» EXERCISE DIRECTIONS: The expected answer is the data below, printed verbatim without its pictures.

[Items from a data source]

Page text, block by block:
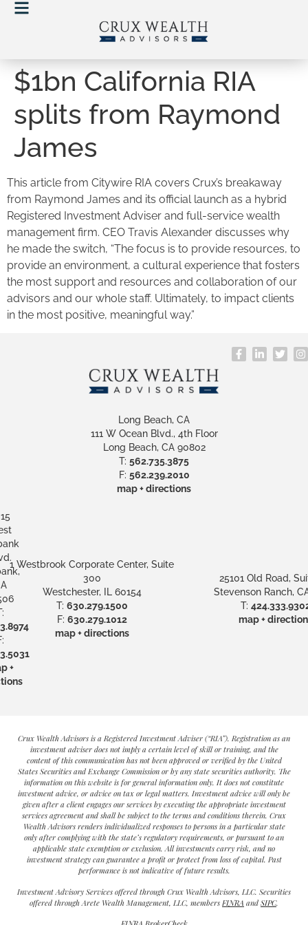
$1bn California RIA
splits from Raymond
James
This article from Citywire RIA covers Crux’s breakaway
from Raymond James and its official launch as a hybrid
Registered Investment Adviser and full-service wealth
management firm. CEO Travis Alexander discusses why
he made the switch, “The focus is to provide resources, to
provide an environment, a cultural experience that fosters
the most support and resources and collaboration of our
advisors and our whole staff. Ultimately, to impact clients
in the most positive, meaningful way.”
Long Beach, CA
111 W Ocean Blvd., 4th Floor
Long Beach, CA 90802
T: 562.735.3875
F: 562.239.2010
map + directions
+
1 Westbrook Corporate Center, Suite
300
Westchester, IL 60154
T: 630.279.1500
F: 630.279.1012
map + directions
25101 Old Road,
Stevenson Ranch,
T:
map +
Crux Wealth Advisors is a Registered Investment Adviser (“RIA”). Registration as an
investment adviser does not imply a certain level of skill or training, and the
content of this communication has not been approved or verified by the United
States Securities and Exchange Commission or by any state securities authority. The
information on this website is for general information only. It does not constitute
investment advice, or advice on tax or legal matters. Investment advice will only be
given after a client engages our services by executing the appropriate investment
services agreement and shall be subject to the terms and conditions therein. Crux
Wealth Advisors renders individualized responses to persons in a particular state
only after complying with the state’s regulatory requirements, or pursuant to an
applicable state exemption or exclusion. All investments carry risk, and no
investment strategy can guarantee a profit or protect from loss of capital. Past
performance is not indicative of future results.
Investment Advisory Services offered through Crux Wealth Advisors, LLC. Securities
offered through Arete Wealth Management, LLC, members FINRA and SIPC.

» COMPLETED EXERCISE:
Page text, block by block:
$1bn California RIA
splits from Raymond
James
This article from Citywire RIA covers Crux’s breakaway
from Raymond James and its official launch as a hybrid
Registered Investment Adviser and full-service wealth
management firm. CEO Travis Alexander discusses why
he made the switch, “The focus is to provide resources, to
provide an environment, a cultural experience that fosters
the most support and resources and collaboration of our
advisors and our whole staff. Ultimately, to impact clients
in the most positive, meaningful way.”
Long Beach, CA
111 W Ocean Blvd., 4th Floor
Long Beach, CA 90802
T: 562.735.3875
F: 562.239.2010
map + directions
+
1 Westbrook Corporate Center, Suite
300
Westchester, IL 60154
T: 630.279.1500
F: 630.279.1012
map + directions
25101 Old Road,
Stevenson Ranch,
T:
map +
Crux Wealth Advisors is a Registered Investment Adviser (“RIA”). Registration as an
investment adviser does not imply a certain level of skill or training, and the
content of this communication has not been approved or verified by the United
States Securities and Exchange Commission or by any state securities authority. The
information on this website is for general information only. It does not constitute
investment advice, or advice on tax or legal matters. Investment advice will only be
given after a client engages our services by executing the appropriate investment
services agreement and shall be subject to the terms and conditions therein. Crux
Wealth Advisors renders individualized responses to persons in a particular state
only after complying with the state’s regulatory requirements, or pursuant to an
applicable state exemption or exclusion. All investments carry risk, and no
investment strategy can guarantee a profit or protect from loss of capital. Past
performance is not indicative of future results.
Investment Advisory Services offered through Crux Wealth Advisors, LLC. Securities
offered through Arete Wealth Management, LLC, members FINRA and SIPC.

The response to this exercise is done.